══ DATA TO PROCESS

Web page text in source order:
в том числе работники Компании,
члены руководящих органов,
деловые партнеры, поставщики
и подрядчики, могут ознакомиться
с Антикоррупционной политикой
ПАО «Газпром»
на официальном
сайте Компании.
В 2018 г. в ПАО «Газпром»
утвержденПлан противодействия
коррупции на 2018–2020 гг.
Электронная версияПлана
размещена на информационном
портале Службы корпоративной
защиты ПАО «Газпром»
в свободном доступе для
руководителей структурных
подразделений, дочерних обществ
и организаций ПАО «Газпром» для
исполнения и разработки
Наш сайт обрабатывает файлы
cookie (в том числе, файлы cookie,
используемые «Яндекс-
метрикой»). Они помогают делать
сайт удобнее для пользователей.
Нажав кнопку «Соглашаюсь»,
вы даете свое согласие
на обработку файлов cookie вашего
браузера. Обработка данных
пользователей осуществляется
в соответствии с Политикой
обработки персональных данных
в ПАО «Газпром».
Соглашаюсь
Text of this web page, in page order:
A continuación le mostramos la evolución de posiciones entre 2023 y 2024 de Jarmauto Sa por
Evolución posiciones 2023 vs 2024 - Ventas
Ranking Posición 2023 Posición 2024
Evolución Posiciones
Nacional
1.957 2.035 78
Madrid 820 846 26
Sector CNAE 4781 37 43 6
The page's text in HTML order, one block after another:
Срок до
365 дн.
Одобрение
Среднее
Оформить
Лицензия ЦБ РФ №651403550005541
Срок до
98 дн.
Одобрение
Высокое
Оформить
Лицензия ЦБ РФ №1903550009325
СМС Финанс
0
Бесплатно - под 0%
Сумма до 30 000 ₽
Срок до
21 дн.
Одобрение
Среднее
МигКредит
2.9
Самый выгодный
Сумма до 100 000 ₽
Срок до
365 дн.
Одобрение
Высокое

════

AIM OF THE TASK – Pull out each line of the records holding the string "order".

THE ANSWER –
Web page text in source order:
Text of this web page, in page order:
The page's text in HTML order, one block after another:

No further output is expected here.